Helping Clients Who Clutter Regulate Speaking Rate
by Kenneth Logan
from Florida, USA
Cluttering is a communication disorder that is characterized by disorganized language output, imprecise or inaccurate articulation (particularly on multi-syllabic words), excessive interjections and revisions, and bursts of rapid or irregular speech. One common treatment strategy for cluttering is to improve the client's ability to regulate speaking rate. Clients who clutter often realize significant improvements in fluency, language organization, and speech intelligibility by reducing and/or attending to their speaking rate.

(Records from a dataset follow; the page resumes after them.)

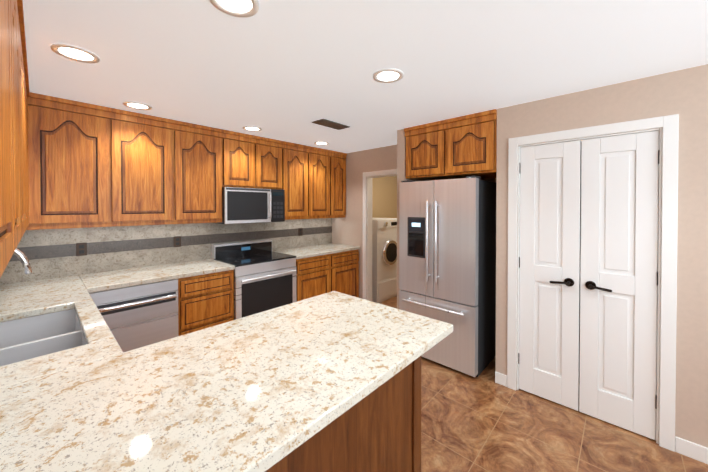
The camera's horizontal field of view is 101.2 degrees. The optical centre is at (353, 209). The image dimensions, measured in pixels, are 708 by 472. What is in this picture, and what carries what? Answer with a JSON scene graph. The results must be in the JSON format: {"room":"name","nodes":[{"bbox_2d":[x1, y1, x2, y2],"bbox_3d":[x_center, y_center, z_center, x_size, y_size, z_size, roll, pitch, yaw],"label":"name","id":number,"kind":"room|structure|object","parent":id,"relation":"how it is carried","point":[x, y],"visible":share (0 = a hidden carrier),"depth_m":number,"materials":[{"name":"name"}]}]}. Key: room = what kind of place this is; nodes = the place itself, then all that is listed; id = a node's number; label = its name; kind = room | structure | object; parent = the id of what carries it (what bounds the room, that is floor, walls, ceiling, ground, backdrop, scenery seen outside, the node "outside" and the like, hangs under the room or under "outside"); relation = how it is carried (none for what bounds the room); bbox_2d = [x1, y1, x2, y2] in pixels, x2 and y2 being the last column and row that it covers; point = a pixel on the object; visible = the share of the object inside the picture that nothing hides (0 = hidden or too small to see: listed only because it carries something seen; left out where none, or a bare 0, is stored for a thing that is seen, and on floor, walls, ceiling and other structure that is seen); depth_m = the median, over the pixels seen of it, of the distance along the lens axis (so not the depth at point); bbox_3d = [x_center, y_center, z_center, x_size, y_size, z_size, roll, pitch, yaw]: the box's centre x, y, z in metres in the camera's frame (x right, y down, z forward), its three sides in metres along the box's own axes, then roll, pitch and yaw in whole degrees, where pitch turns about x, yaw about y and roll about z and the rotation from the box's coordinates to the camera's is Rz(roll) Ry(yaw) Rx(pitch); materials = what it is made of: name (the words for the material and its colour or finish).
{"room":"kitchen","nodes":[
{"label":"kitchen","id":0,"kind":"room"},
{"bbox_2d":[23,0,707,152],"bbox_3d":[1.079,-0.919,2.554,5.830,0.100,6.640,1,1,43],"label":"ceiling","id":1,"kind":"structure","parent":0,"point":[291,71],"depth_m":1.63,"materials":[{"name":"white paint"}]},
{"bbox_2d":[50,44,99,62],"bbox_3d":[-1.525,-0.854,1.595,0.196,0.005,0.196,1,1,43],"label":"recessed light","id":2,"kind":"object","parent":1,"relation":"in","point":[75,53],"visible":1,"depth_m":1.59,"materials":[{"name":"white"}]},
{"bbox_2d":[123,101,151,109],"bbox_3d":[-1.799,-0.863,2.419,0.196,0.005,0.196,1,1,43],"label":"recessed light","id":3,"kind":"object","parent":1,"relation":"in","point":[137,105],"visible":1,"depth_m":2.41,"materials":[{"name":"white"}]},
{"bbox_2d":[209,0,258,16],"bbox_3d":[-0.489,-0.850,1.185,0.196,0.005,0.196,1,1,43],"label":"recessed light","id":4,"kind":"object","parent":1,"relation":"in","point":[242,8],"visible":1,"depth_m":1.22,"materials":[{"name":"white"}]},
{"bbox_2d":[243,126,261,130],"bbox_3d":[-1.092,-0.870,3.127,0.196,0.005,0.196,1,1,43],"label":"recessed light","id":5,"kind":"object","parent":1,"relation":"in","point":[251,128],"visible":0.96,"depth_m":3.12,"materials":[{"name":"white"}]},
{"bbox_2d":[314,141,328,144],"bbox_3d":[-0.428,-0.878,3.848,0.196,0.005,0.196,1,1,43],"label":"recessed light","id":6,"kind":"object","parent":1,"relation":"in","point":[322,143],"visible":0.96,"depth_m":3.85,"materials":[{"name":"white"}]},
{"bbox_2d":[312,119,349,129],"bbox_3d":[-0.230,-0.866,2.972,0.170,0.011,0.380,1,1,43],"label":"ceiling vent","id":7,"kind":"object","parent":1,"relation":"in","point":[330,124],"visible":1,"depth_m":2.94,"materials":[{"name":"brown metal"}]},
{"bbox_2d":[373,68,403,82],"bbox_3d":[0.219,-0.857,1.865,0.196,0.005,0.196,1,1,43],"label":"recessed light","id":8,"kind":"object","parent":1,"relation":"in","point":[389,75],"visible":1,"depth_m":1.86,"materials":[{"name":"white"}]},
{"bbox_2d":[372,176,396,217],"bbox_3d":[0.450,0.281,5.832,0.120,2.370,2.330,1,1,43],"label":"wall","id":9,"kind":"structure","parent":0,"point":[384,197],"depth_m":5.93,"materials":[{"name":"beige paint"}]},
{"bbox_2d":[397,129,419,308],"bbox_3d":[0.722,0.307,3.413,0.100,2.370,0.620,1,1,43],"label":"wall","id":10,"kind":"structure","parent":0,"point":[401,156],"depth_m":3.19,"materials":[{"name":"beige paint"}]},
{"bbox_2d":[332,145,496,298],"bbox_3d":[1.661,0.311,3.052,5.430,2.370,0.120,1,1,43],"label":"wall","id":11,"kind":"structure","parent":0,"point":[347,229],"depth_m":4.44,"materials":[{"name":"beige paint"}]},
{"bbox_2d":[0,218,331,284],"bbox_3d":[-1.626,0.343,3.476,0.015,0.456,3.706,1,1,43],"label":"tile backsplash","id":12,"kind":"structure","parent":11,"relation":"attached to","point":[49,253],"depth_m":2.88,"materials":[{"name":"stone"}]},
{"bbox_2d":[76,242,86,255],"bbox_3d":[-2.427,0.353,2.589,0.008,0.116,0.072,1,1,43],"label":"electrical outlet plate","id":13,"kind":"object","parent":12,"relation":"attached to","point":[81,249],"visible":1,"depth_m":2.59,"materials":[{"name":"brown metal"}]},
{"bbox_2d":[174,236,180,246],"bbox_3d":[-1.912,0.347,3.148,0.008,0.116,0.072,1,1,43],"label":"electrical outlet plate","id":14,"kind":"object","parent":12,"relation":"attached to","point":[177,241],"visible":1,"depth_m":3.15,"materials":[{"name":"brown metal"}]},
{"bbox_2d":[298,228,302,235],"bbox_3d":[-0.801,0.335,4.354,0.008,0.116,0.072,1,1,43],"label":"electrical outlet plate","id":15,"kind":"object","parent":12,"relation":"attached to","point":[300,231],"visible":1,"depth_m":4.35,"materials":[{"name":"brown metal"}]},
{"bbox_2d":[363,169,396,300],"bbox_3d":[0.515,0.466,4.097,0.926,2.038,0.138,1,1,43],"label":"door frame","id":16,"kind":"structure","parent":11,"relation":"attached to","point":[367,237],"depth_m":4.33,"materials":[{"name":"white paint"}]},
{"bbox_2d":[404,109,496,180],"bbox_3d":[1.093,-0.602,3.045,0.926,0.536,0.640,1,1,43],"label":"upper cabinet","id":17,"kind":"object","parent":11,"relation":"attached to","point":[460,147],"visible":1,"depth_m":2.77,"materials":[{"name":"brown wood"}]},
{"bbox_2d":[379,296,707,471],"bbox_3d":[1.079,1.551,2.581,5.830,0.100,6.640,1,1,43],"label":"floor","id":18,"kind":"structure","parent":0,"point":[483,421],"depth_m":1.94,"materials":[{"name":"tile"}]},
{"bbox_2d":[89,279,177,351],"bbox_3d":[-1.984,1.062,2.577,0.678,0.878,0.604,1,1,43],"label":"dishwasher","id":19,"kind":"object","parent":18,"relation":"on","point":[137,316],"visible":0.44,"depth_m":2.41,"materials":[{"name":"grey metal"}]},
{"bbox_2d":[178,270,233,335],"bbox_3d":[-1.633,1.057,3.020,0.634,0.878,0.514,1,1,43],"label":"base cabinet","id":20,"kind":"object","parent":18,"relation":"on","point":[205,301],"depth_m":2.78,"materials":[{"name":"brown wood"}]},
{"bbox_2d":[84,258,234,290],"bbox_3d":[-1.830,0.599,2.795,0.643,0.040,1.105,1,1,43],"label":"countertop","id":21,"kind":"structure","parent":20,"relation":"on","point":[108,280],"depth_m":2.66,"materials":[{"name":"beige stone"}]},
{"bbox_2d":[211,239,296,319],"bbox_3d":[-1.169,0.949,3.462,0.685,1.085,0.756,1,1,43],"label":"range","id":22,"kind":"object","parent":18,"relation":"on","point":[264,277],"visible":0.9,"depth_m":3.31,"materials":[{"name":"grey metal"}]},
{"bbox_2d":[296,253,337,300],"bbox_3d":[-0.714,1.047,4.018,0.634,0.878,0.665,1,1,43],"label":"base cabinet","id":23,"kind":"object","parent":18,"relation":"on","point":[317,275],"depth_m":3.80,"materials":[{"name":"brown wood"}]},
{"bbox_2d":[265,356,420,471],"bbox_3d":[-0.501,1.077,1.164,0.697,0.878,1.818,1,1,43],"label":"base cabinet","id":24,"kind":"object","parent":18,"relation":"on","point":[378,429],"visible":0.29,"depth_m":1.32,"materials":[{"name":"brown wood"}]},
{"bbox_2d":[0,274,227,471],"bbox_3d":[-1.589,0.614,1.374,2.923,0.040,0.660,1,1,43],"label":"countertop","id":25,"kind":"structure","parent":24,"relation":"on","point":[95,406],"depth_m":0.88,"materials":[{"name":"beige stone"}]},
{"bbox_2d":[13,248,32,273],"bbox_3d":[-1.696,0.368,1.313,0.142,0.452,0.328,1,1,43],"label":"gooseneck faucet","id":26,"kind":"object","parent":25,"relation":"on","point":[23,259],"visible":0.62,"depth_m":1.44,"materials":[{"name":"silver metal"}]},
{"bbox_2d":[0,309,85,366],"bbox_3d":[-1.616,0.745,1.417,0.834,0.218,0.434,1,1,43],"label":"undermount sink","id":27,"kind":"object","parent":25,"relation":"in","point":[23,339],"visible":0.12,"depth_m":1.65,"materials":[{"name":"metal"}]},
{"bbox_2d":[140,291,452,471],"bbox_3d":[-0.219,0.614,1.368,0.900,0.040,1.188,1,1,43],"label":"countertop","id":28,"kind":"structure","parent":24,"relation":"on","point":[263,391],"depth_m":1.11,"materials":[{"name":"beige stone"}]},
{"bbox_2d":[338,250,358,297],"bbox_3d":[-0.372,1.043,4.390,0.634,0.878,0.665,1,1,43],"label":"base cabinet","id":29,"kind":"object","parent":18,"relation":"on","point":[348,265],"depth_m":4.25,"materials":[{"name":"brown wood"}]},
{"bbox_2d":[273,243,359,258],"bbox_3d":[-0.540,0.584,4.199,0.638,0.040,1.175,1,1,43],"label":"countertop","id":30,"kind":"structure","parent":29,"relation":"on","point":[330,248],"depth_m":4.11,"materials":[{"name":"beige stone"}]},
{"bbox_2d":[372,218,396,302],"bbox_3d":[0.341,0.815,5.047,0.780,1.320,0.680,1,1,43],"label":"washer","id":31,"kind":"object","parent":18,"relation":"on","point":[384,259],"visible":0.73,"depth_m":4.68,"materials":[{"name":"white metal"}]},
{"bbox_2d":[399,176,495,376],"bbox_3d":[0.983,0.597,3.032,0.787,1.798,0.772,1,1,43],"label":"refrigerator","id":32,"kind":"object","parent":18,"relation":"on","point":[447,250],"visible":1,"depth_m":2.72,"materials":[{"name":"grey metal"}]},
{"bbox_2d":[496,64,707,447],"bbox_3d":[2.249,0.326,1.653,2.670,2.370,0.100,1,1,43],"label":"wall","id":33,"kind":"structure","parent":0,"point":[683,93],"depth_m":1.80,"materials":[{"name":"beige paint"}]},
{"bbox_2d":[518,140,580,410],"bbox_3d":[1.505,0.491,2.272,0.404,2.006,0.096,1,1,43],"label":"door leaf","id":34,"kind":"structure","parent":33,"relation":"in","point":[549,290],"depth_m":2.27,"materials":[{"name":"white paint"}]},
{"bbox_2d":[507,114,678,451],"bbox_3d":[1.684,0.457,2.163,0.956,2.098,0.118,1,1,43],"label":"door frame","id":35,"kind":"structure","parent":33,"relation":"attached to","point":[667,269],"depth_m":1.85,"materials":[{"name":"white paint"}]},
{"bbox_2d":[495,371,707,463],"bbox_3d":[2.004,1.457,2.234,3.800,0.095,0.632,1,1,43],"label":"baseboard","id":36,"kind":"structure","parent":33,"relation":"attached to","point":[695,451],"depth_m":1.77,"materials":[{"name":"white paint"}]},
{"bbox_2d":[579,131,659,439],"bbox_3d":[1.806,0.494,1.994,0.404,2.006,0.096,1,1,43],"label":"door leaf","id":37,"kind":"structure","parent":33,"relation":"in","point":[618,269],"depth_m":2.00,"materials":[{"name":"white paint"}]},
{"bbox_3d":[-1.637,0.306,3.567,0.120,2.370,3.830,1,1,43],"label":"wall","id":38,"kind":"structure","parent":0,"visible":0},
{"bbox_2d":[0,0,23,277],"bbox_3d":[-0.901,-0.350,0.522,0.580,0.987,0.354,1,1,43],"label":"upper cabinet","id":39,"kind":"object","parent":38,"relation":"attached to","point":[11,146],"depth_m":0.75,"materials":[{"name":"brown wood"}]},
{"bbox_2d":[20,0,27,232],"bbox_3d":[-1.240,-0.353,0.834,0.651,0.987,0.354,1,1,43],"label":"upper cabinet","id":40,"kind":"object","parent":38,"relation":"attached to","point":[23,111],"depth_m":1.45,"materials":[{"name":"brown wood"}]},
{"bbox_2d":[24,24,27,107],"bbox_3d":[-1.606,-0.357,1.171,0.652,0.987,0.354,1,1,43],"label":"upper cabinet","id":41,"kind":"object","parent":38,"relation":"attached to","point":[25,51],"depth_m":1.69,"materials":[{"name":"brown wood"}]},
{"bbox_2d":[28,148,31,229],"bbox_3d":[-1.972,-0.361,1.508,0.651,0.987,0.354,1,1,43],"label":"upper cabinet","id":42,"kind":"object","parent":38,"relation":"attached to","point":[29,149],"depth_m":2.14,"materials":[{"name":"brown wood"}]},
{"bbox_2d":[28,76,43,229],"bbox_3d":[-2.287,-0.364,1.837,0.566,0.987,0.412,1,1,43],"label":"upper cabinet","id":43,"kind":"object","parent":38,"relation":"attached to","point":[35,101],"depth_m":2.16,"materials":[{"name":"brown wood"}]},
{"bbox_2d":[44,95,123,227],"bbox_3d":[-2.322,-0.370,2.420,0.412,0.987,0.561,1,1,43],"label":"upper cabinet","id":44,"kind":"object","parent":38,"relation":"attached to","point":[65,163],"depth_m":2.35,"materials":[{"name":"brown wood"}]},
{"bbox_2d":[124,110,183,223],"bbox_3d":[-2.044,-0.374,2.765,0.354,0.987,0.632,1,1,43],"label":"upper cabinet","id":45,"kind":"object","parent":38,"relation":"attached to","point":[153,145],"depth_m":2.70,"materials":[{"name":"brown wood"}]},
{"bbox_2d":[184,122,231,223],"bbox_3d":[-1.722,-0.378,3.115,0.354,0.987,0.627,1,1,43],"label":"upper cabinet","id":46,"kind":"object","parent":38,"relation":"attached to","point":[207,150],"depth_m":3.04,"materials":[{"name":"brown wood"}]},
{"bbox_2d":[232,132,263,188],"bbox_3d":[-1.405,-0.564,3.457,0.354,0.621,0.457,1,1,43],"label":"upper cabinet","id":47,"kind":"object","parent":38,"relation":"attached to","point":[247,150],"depth_m":3.38,"materials":[{"name":"brown wood"}]},
{"bbox_2d":[216,187,284,223],"bbox_3d":[-1.263,-0.048,3.538,0.429,0.407,0.756,1,1,43],"label":"microwave","id":48,"kind":"object","parent":47,"relation":"attached to","point":[247,205],"visible":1,"depth_m":3.37,"materials":[{"name":"grey"}]},
{"bbox_2d":[260,137,283,189],"bbox_3d":[-1.199,-0.567,3.680,0.354,0.621,0.457,1,1,43],"label":"upper cabinet","id":49,"kind":"object","parent":38,"relation":"attached to","point":[273,149],"depth_m":3.63,"materials":[{"name":"brown wood"}]},
{"bbox_2d":[284,141,315,219],"bbox_3d":[-0.903,-0.387,4.003,0.354,0.987,0.565,1,1,43],"label":"upper cabinet","id":50,"kind":"object","parent":38,"relation":"attached to","point":[299,160],"depth_m":3.93,"materials":[{"name":"brown wood"}]},
{"bbox_2d":[316,148,335,215],"bbox_3d":[-0.623,-0.390,4.308,0.354,0.987,0.572,1,1,43],"label":"upper cabinet","id":51,"kind":"object","parent":38,"relation":"attached to","point":[325,159],"depth_m":4.28,"materials":[{"name":"brown wood"}]},
{"bbox_2d":[336,152,346,215],"bbox_3d":[-0.390,-0.393,4.561,0.354,0.987,0.423,1,1,43],"label":"upper cabinet","id":52,"kind":"object","parent":38,"relation":"attached to","point":[340,157],"depth_m":4.51,"materials":[{"name":"brown wood"}]}
]}

At first glance, "slow speech" may seem like a simple, easy solution to a complex problem; however, most clients who clutter report that it is very challenging to regulate their speaking rate on a moment-by-moment basis for long periods of time. Therefore, it is usually necessary to have clients practice rate regulation skills extensively during structured clinical tasks prior to asking them to change the way they talk in real-life settings.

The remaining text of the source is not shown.